Una delegazione del Collettivo della fabbrica campigiana è arrivata davanti ai cancelli dello stabilimento di Marradi in presidio per scongiurare la chiusura e il trasferimento della produzione a Bergamo
Hanno brindato all’anno nuovo in fabbrica i dipendenti e le dipendenti dell’Ortofrutticola del Mugello impegnati a scongiurare la chiusura dello stabilimento e il trasferimento di tutta la produzione di marron glaces a Bergamo nella sede di Italcanditi proprietaria del sito di Marradi. In ballo ci sono 80 posti di lavoro in una vicenda che ricorda molto da vicino quella della Gkn di Campi Bisenzio.
Con loro oltre al sindaco Tommaso Triberti e alla vicesindaco Vittoria Mercatali tanti marradesi che hanno voluto condividere con le maestranze in un tendone, e all’aperto, ansie e preoccupazioni nella notte di San Silvestro. “La risposta del paese – racconta il sindaco Tommaso Triberti – è stata straordinaria e commovente. Una vera mobilitazione, di associazioni e cittadini, che hanno messo a disposizione cibo e bevande, i cacciatori hanno fornito le roulotte dove far dormire chi fa i turni di notte, gli Alpini hanno fatto il vin brulé e i castanicoltori le caldarroste, mentre la Protezione Civile ha montato la tenda pneumatica dove stare al caldo e al coperto”.
E proprio dalla Gkn arriva la solidarietà alla lotta dei lavoratori con una delegazione della fabbrica campigiana che oggi ha voluto far sentire la loro forte presenza ai dipendenti dell’Ortofrutticola del Mugello. “Siamo di nuovo di fronte a una fabbrica in attivo che rischia la chiusura per la pura massimizzazione del profitto – ha detto Roberto Spera delegato Rus di Gkn -. Ma siamo anche di fronte all’ennesima fabbrica legata e difesa da un territorio che può insorgere. La vogliamo dire così: se in Gkn non si poteva permettere che sfondassero, a Marradi non si può perdere. C’è la storia, la capacità, le macchine, la materia prima e un fabbrica che, ricordiamolo, nasce storicamente come azienda pubblica”.

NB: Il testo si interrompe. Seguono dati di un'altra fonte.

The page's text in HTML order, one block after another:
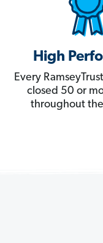
High
Every
closed 50 or
throughout
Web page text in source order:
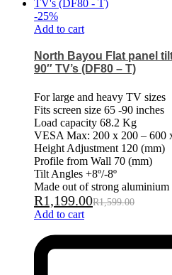
-25%
Add to cart
North Bayou Flat panel
90″ TV’s (DF80 – T)
For large and heavy TV sizes
Fits screen size 65 -90 inches
Load capacity 68.2 Kg
VESA Max: 200 x 200 – 600
Height Adjustment 120 (mm)
Profile from Wall 70 (mm)
Tilt Angles +8º/-8º
Made out of strong aluminium
R1,199.00R1,599.00
Add to cart
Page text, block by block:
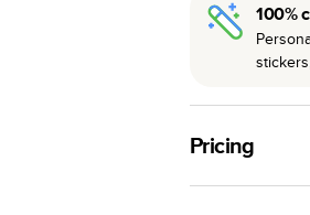
100%
Pricing
ForHardcover
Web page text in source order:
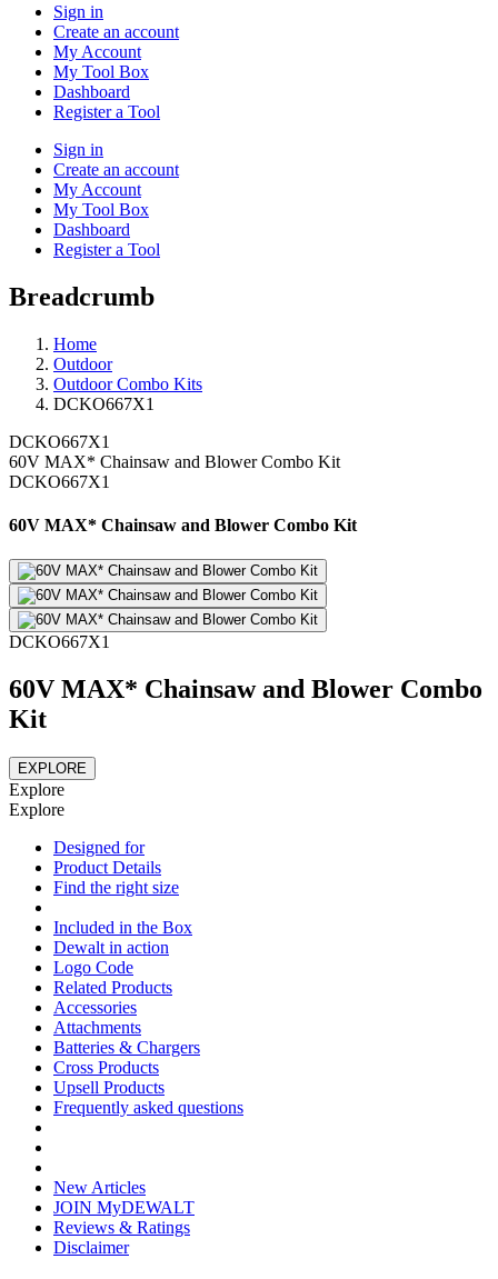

Per Chiara Torsoli, Flai di Firenze “con la chiusura di questa fabbrica si mette in crudo un intero territorio montano e 80 donne per una decisione che non ha alcuna motivazione. È l’ennesima speculazione finanziaria dell’ennesimo fondo di turno in barba ai lavoratori, le lavoratrici e al tessuto economico e sociale di una comunità che si è mobilitata in maniera stupefacente”. Marina Bambi, 36 anni come impiegata nello stabilimento commenta con amarezza: “Sono delusa di questa situazione, ci siamo tutte riunite, sostenute da tante associazioni e volontari, spero che l’azienda ci ripensi . A questo punto vorremmo risposte e comunicazioni ufficiali dall’amministratore delegato, e dal dott. Bonomi a capo di Italcanditi”.